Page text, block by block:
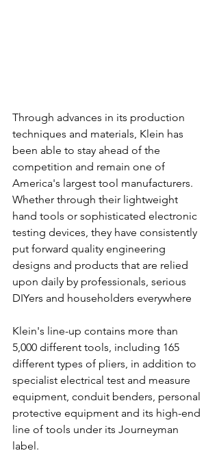
Through advances in its production
techniques and materials, Klein has
been able to stay ahead of the
competition and remain one of
America's largest tool manufacturers.
Whether through their lightweight
hand tools or sophisticated electronic
testing devices, they have consistently
put forward quality engineering
designs and products that are relied
upon daily by professionals, serious
DIYers and householders everywhere
Klein's line-up contains more than
5,000 different tools, including 165
different types of pliers, in addition to
specialist electrical test and measure
equipment, conduit benders, personal
protective equipment and its high-end
line of tools under its Journeyman
label.
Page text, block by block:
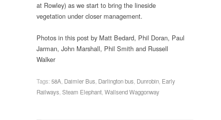
at Rowley) as we start to bring the lineside
vegetation under closer management.
Photos in this post by Matt Bedard, Phil Doran, Paul
Jarman, John Marshall, Phil Smith and Russell
Walker
Tags: 58A, Daimler Bus, Darlington bus, Dunrobin, Early
Railways, Steam Elephant, Wallsend Waggonway
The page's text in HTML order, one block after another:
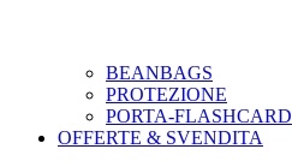
BEANBAGS
PROTEZIONE
PORTA-FLASHCARD
OFFERTE & SVENDITA
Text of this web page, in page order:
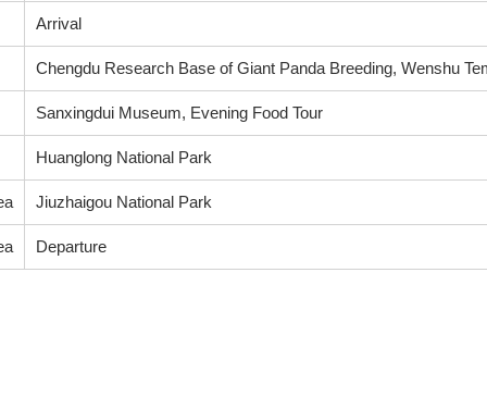
Arrival
Chengdu Research Base of Giant Panda Breeding, Wenshu
Sanxingdui Museum, Evening Food Tour
Huanglong National Park
Jiuzhaigou National Park
Departure
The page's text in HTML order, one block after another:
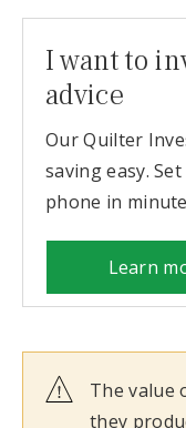
I want to
advice
Our Quilter
saving easy.
phone in
Learn
The value
they
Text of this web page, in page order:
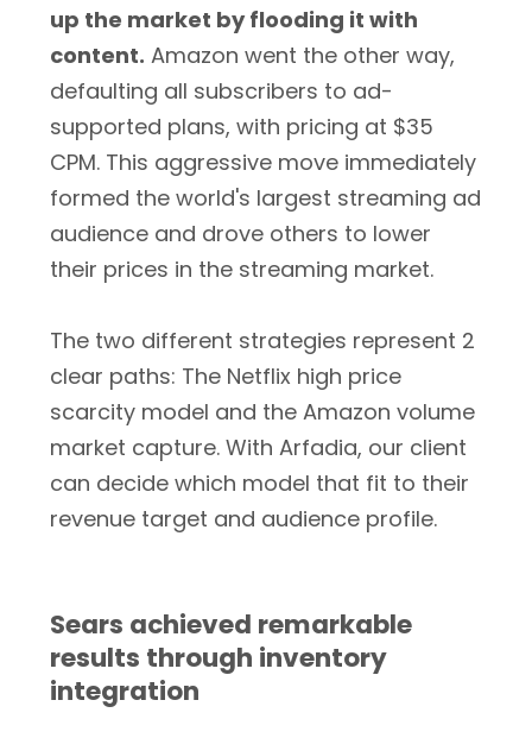
up the market by flooding it with
content. Amazon went the other way,
defaulting all subscribers to ad-
supported plans, with pricing at $35
CPM. This aggressive move immediately
formed the world's largest streaming ad
audience and drove others to lower
their prices in the streaming market.
The two different strategies represent 2
clear paths: The Netflix high price
scarcity model and the Amazon volume
market capture. With Arfadia, our client
can decide which model that fit to their
revenue target and audience profile.
Sears achieved remarkable
results through inventory
integration
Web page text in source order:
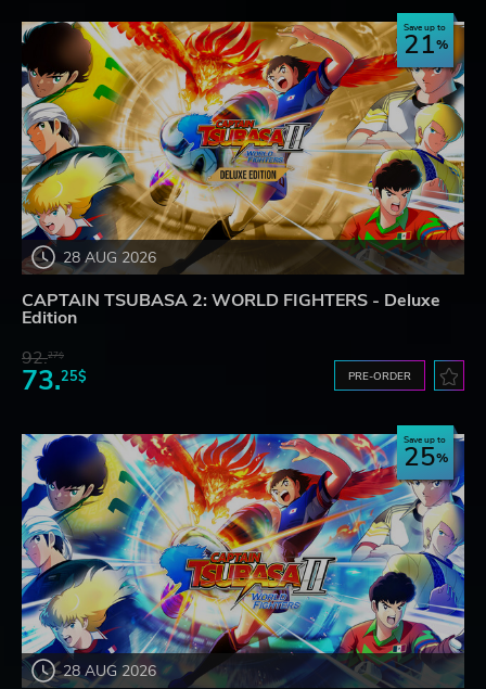
28 AUG 2026
Save up to
21
CAPTAIN TSUBASA 2: WORLD FIGHTERS - Deluxe
Edition
92.27$
73.25$ PRE-ORDER
28 AUG 2026
Save up to
25
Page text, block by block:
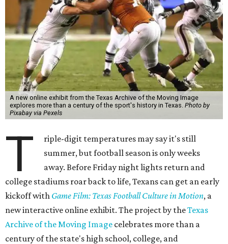
A new online exhibit from the Texas Archive of the Moving Image
explores more than a century of the sport's history in Texas. Photo by
Pixabay via Pexels
T
riple-digit temperatures may say it's still
summer, but football season is only weeks
away. Before Friday night lights return and
college stadiums roar back to life, Texans can get an early
kickoff with Game Film: Texas Football Culture in Motion, a
new interactive online exhibit. The project by theTexas
Archive of the Moving Image celebrates more than a
century of the state's high school, college, and
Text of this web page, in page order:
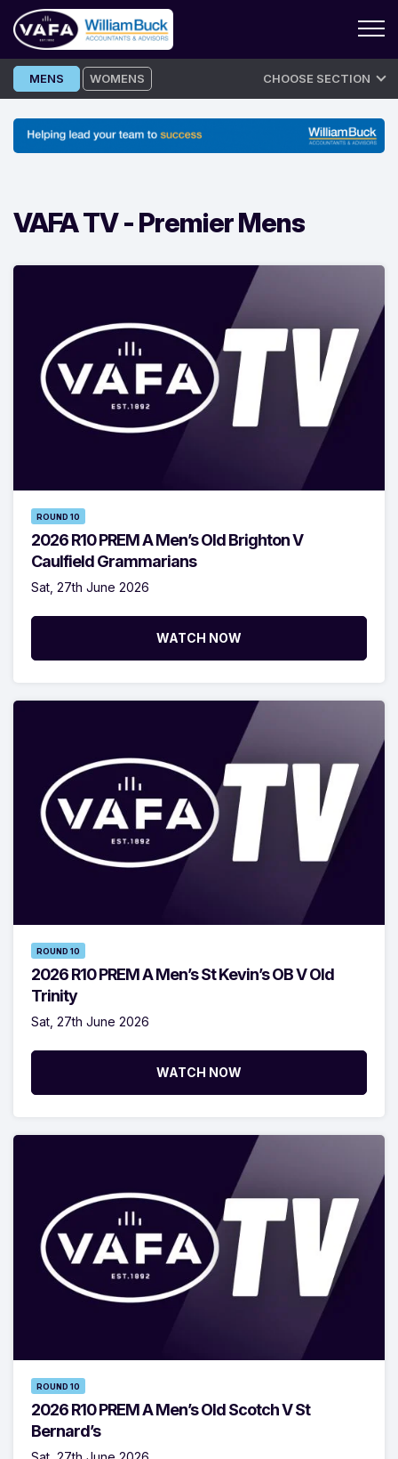
Skip
to
MENS WOMENS CHOOSE SECTION
VAFA TV -Premier Mens
ROUND 10
2026 R10 PREM A Men’s Old Brighton V
Caulfield Grammarians
Sat, 27th June 2026
WATCH NOW
ROUND 10
2026 R10 PREM A Men’s St Kevin’s OB V Old
Trinity
Sat, 27th June 2026
WATCH NOW
ROUND 10
2026 R10 PREM A Men’s Old Scotch V St
Bernard’s
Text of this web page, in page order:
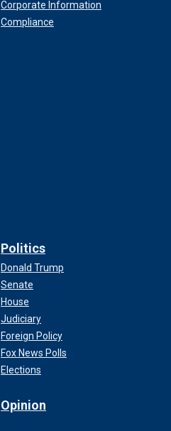
Corporate Information
Compliance
Politics
Donald Trump
Senate
House
Judiciary
Foreign Policy
Fox News Polls
Elections
Opinion
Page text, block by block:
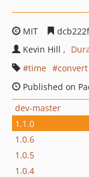
MIT
Kevin Hill
time
convert
Published on
dev-master
1.1.0
1.0.6
1.0.5
1.0.4
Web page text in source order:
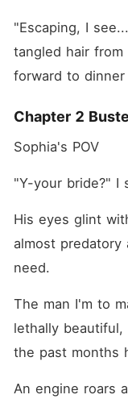
"Escaping, I
tangled hair
forward to
Chapter 2
Sophia's POV
"Y-your bride?" I
His eyes glint
almost predatory
need.
The man I'm to
lethally
the past months
An engine roars
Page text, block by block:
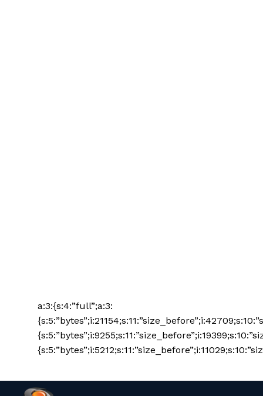
a:3:{s:4:”full”;a:3:
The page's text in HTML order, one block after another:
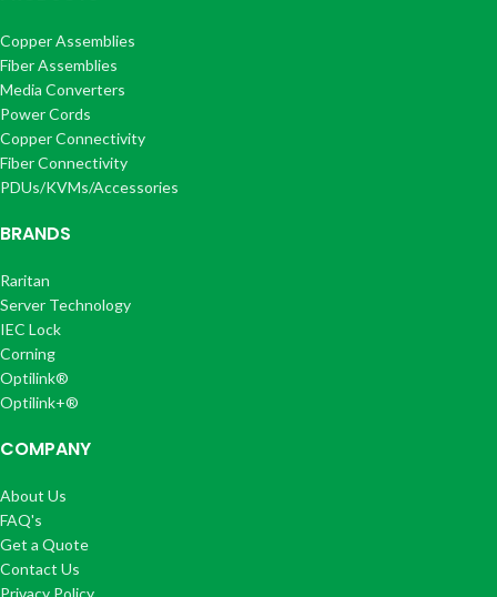
Copper Assemblies
Fiber Assemblies
Media Converters
Power Cords
Copper Connectivity
Fiber Connectivity
PDUs/KVMs/Accessories
BRANDS
Raritan
Server Technology
IEC Lock
Corning
Optilink®
Optilink+®
COMPANY
About Us
FAQ's
Get a Quote
Contact Us
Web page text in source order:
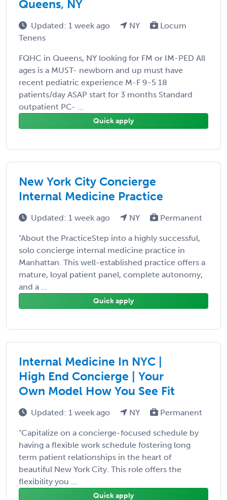
Queens, NY
Updated: 1 week ago NY
Locum
Tenens
FQHC in Queens, NY looking for FM or IM-PED All
ages is a MUST- newborn and up must have
recent pediatric experience M-F 9-5 18
patients/day ASAP start for 3 months Standard
outpatient PC- ...
Quick apply
New York City Concierge
Internal Medicine Practice
Updated: 1 week ago NY Permanent
"About the PracticeStep into a highly successful,
solo concierge internal medicine practice in
Manhattan. This well-established practice offers a
mature, loyal patient panel, complete autonomy,
and a ...
Quick apply
Internal Medicine In NYC |
High End Concierge | Your
Own Model How You See Fit
Updated: 1 week ago NY Permanent
"Capitalize on a concierge-focused schedule by
having a flexible work schedule fostering long
term patient relationships in the heart of
beautiful New York City. This role offers the
flexibility you ...
Quick apply
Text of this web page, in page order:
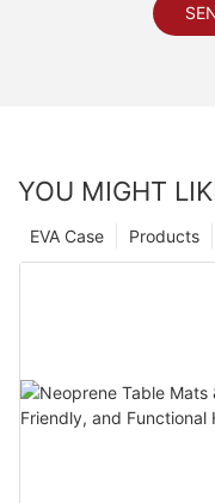
YOU MIGHT
Products
EVA Case
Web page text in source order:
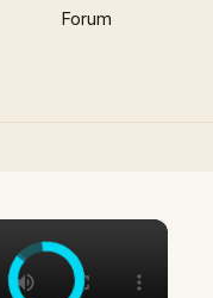
Forum
×
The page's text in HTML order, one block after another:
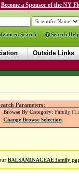
Become a Sponsor of the NY
Search Search Help
Outside Links
Parameters:
Browse By Category: Family (1
Change Browse Selection
BALSAMINACEAE family
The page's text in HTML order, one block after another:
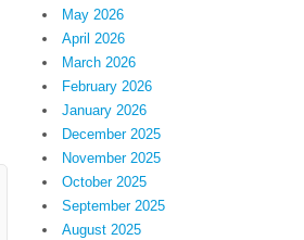
May 2026
April 2026
March 2026
February 2026
January 2026
December 2025
November 2025
October 2025
September 2025
August 2025
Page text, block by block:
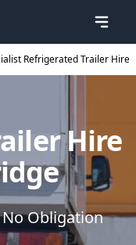
Refrigerated Trailer Hire
Hire
No Obligation
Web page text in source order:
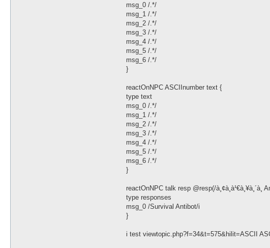
msg_0 /.*/
msg_1 /.*/
msg_2 /.*/
msg_3 /.*/
msg_4 /.*/
msg_5 /.*/
msg_6 /.*/
}
reactOnNPC ASCIInumber text {
type text
msg_0 /.*/
msg_1 /.*/
msg_2 /.*/
msg_3 /.*/
msg_4 /.*/
msg_5 /.*/
msg_6 /.*/
}
reactOnNPC talk resp @resp(/à¸¢à¸à¹€à¸¥à¸´à¸
type responses
msg_0 /Survival Antibot/i
}
i test viewtopic.php?f=34&t=575&hilit=ASCII
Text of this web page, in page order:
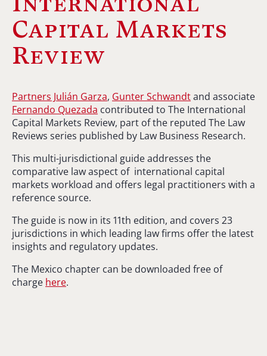
Capital Markets
Review
Partners Julián Garza, Gunter Schwandtand associate
Fernando Quezada contributed to The International
Capital Markets Review, part of the reputed The Law
Reviews series published by Law Business Research.
This multi-jurisdictional guide addresses the
comparative law aspect of international capital
markets workload and offers legal practitioners with a
reference source.
The guide is now in its 11th edition, and covers 23
jurisdictions in which leading law firms offer the latest
insights and regulatory updates.
The Mexico chapter can be downloaded free of
charge here.
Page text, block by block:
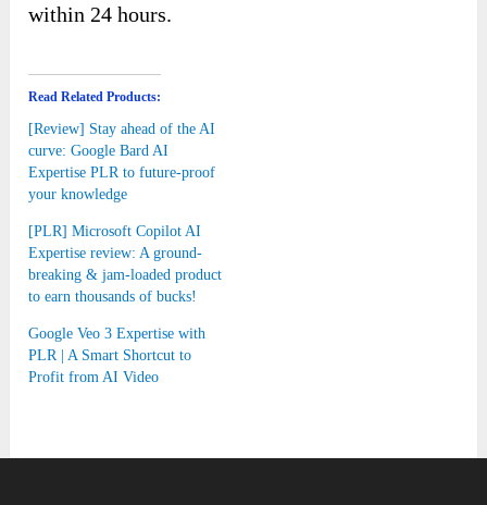
within 24 hours.
Read Related Products:
[Review] Stay ahead of the AI
curve: Google Bard AI
Expertise PLR to future-proof
your knowledge
[PLR] Microsoft Copilot AI
Expertise review: A ground-
breaking & jam-loaded product
to earn thousands of bucks!
Google Veo 3 Expertise with
PLR | A Smart Shortcut to
Profit from AI Video
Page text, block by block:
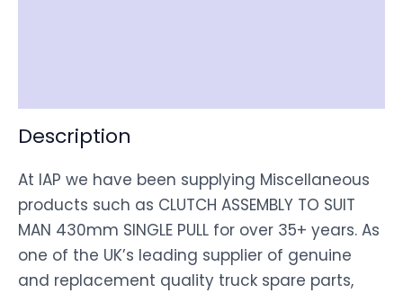
Description
At IAP we have been supplying Miscellaneous
products such as CLUTCH ASSEMBLY TO SUIT
MAN 430mm SINGLE PULL for over 35+ years. As
one of the UK’s leading supplier of genuine
and replacement quality truck spare parts,
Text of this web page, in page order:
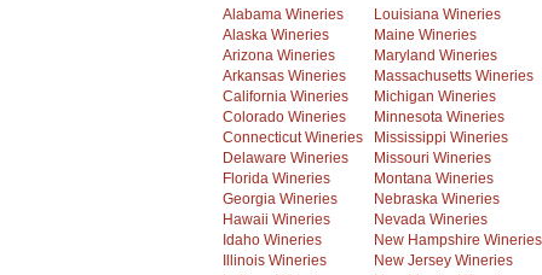
Alabama Wineries
Alaska Wineries
Arizona Wineries
Arkansas Wineries
California Wineries
Colorado Wineries
Connecticut Wineries
Delaware Wineries
Florida Wineries
Georgia Wineries
Hawaii Wineries
Idaho Wineries
Illinois Wineries
Louisiana Wineries
Maine Wineries
Maryland Wineries
Massachusetts Wineries
Michigan Wineries
Minnesota Wineries
Mississippi Wineries
Missouri Wineries
Montana Wineries
Nebraska Wineries
Nevada Wineries
New Hampshire Wineries
New Jersey Wineries
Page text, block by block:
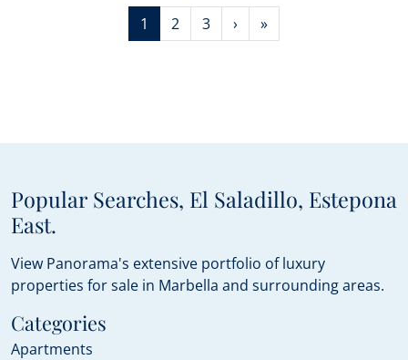
1 2 3 › »
Popular Searches, El Saladillo, Estepona
East.
View Panorama's extensive portfolio of luxury
properties for sale in Marbella and surrounding areas.
Categories
Apartments
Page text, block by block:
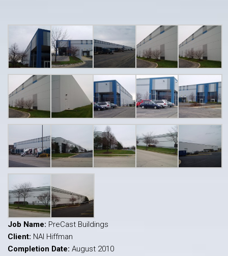
Job Name: PreCast Buildings
Client: NAI Hiffman
Completion Date: August 2010
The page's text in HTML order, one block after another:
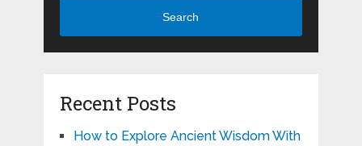
Search
Recent Posts
How to Explore Ancient Wisdom With
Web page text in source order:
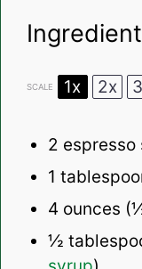
SCALE 1x 2x
2 espresso
1
4 ounces (
½
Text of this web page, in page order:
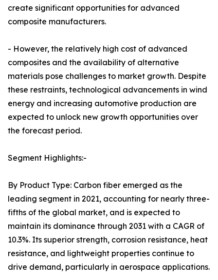
create significant opportunities for advanced
composite manufacturers.
- However, the relatively high cost of advanced
composites and the availability of alternative
materials pose challenges to market growth. Despite
these restraints, technological advancements in wind
energy and increasing automotive production are
expected to unlock new growth opportunities over
the forecast period.
Segment Highlights:-
By Product Type: Carbon fiber emerged as the
leading segment in 2021, accounting for nearly three-
fifths of the global market, and is expected to
maintain its dominance through 2031 with a CAGR of
10.3%. Its superior strength, corrosion resistance, heat
resistance, and lightweight properties continue to
drive demand, particularly in aerospace applications.
..............................
§ Task prompt:
What you return should be the exact lines from the one containing "Maryland Wineries" through the end of the listing above, both included, minus any pictures.

§ Response:
Maryland Wineries
Massachusetts Wineries
Michigan Wineries
Minnesota Wineries
Mississippi Wineries
Missouri Wineries
Montana Wineries
Nebraska Wineries
Nevada Wineries
New Hampshire Wineries
New Jersey Wineries
Page text, block by block:
1 2 3 › »
Popular Searches, El Saladillo, Estepona
East.
View Panorama's extensive portfolio of luxury
properties for sale in Marbella and surrounding areas.
Categories
Apartments
Page text, block by block:
Job Name: PreCast Buildings
Client: NAI Hiffman
Completion Date: August 2010
The page's text in HTML order, one block after another:
Search
Recent Posts
How to Explore Ancient Wisdom With
Web page text in source order:
SCALE 1x 2x
2 espresso
1
4 ounces (
½
Text of this web page, in page order:
create significant opportunities for advanced
composite manufacturers.
- However, the relatively high cost of advanced
composites and the availability of alternative
materials pose challenges to market growth. Despite
these restraints, technological advancements in wind
energy and increasing automotive production are
expected to unlock new growth opportunities over
the forecast period.
Segment Highlights:-
By Product Type: Carbon fiber emerged as the
leading segment in 2021, accounting for nearly three-
fifths of the global market, and is expected to
maintain its dominance through 2031 with a CAGR of
10.3%. Its superior strength, corrosion resistance, heat
resistance, and lightweight properties continue to
drive demand, particularly in aerospace applications.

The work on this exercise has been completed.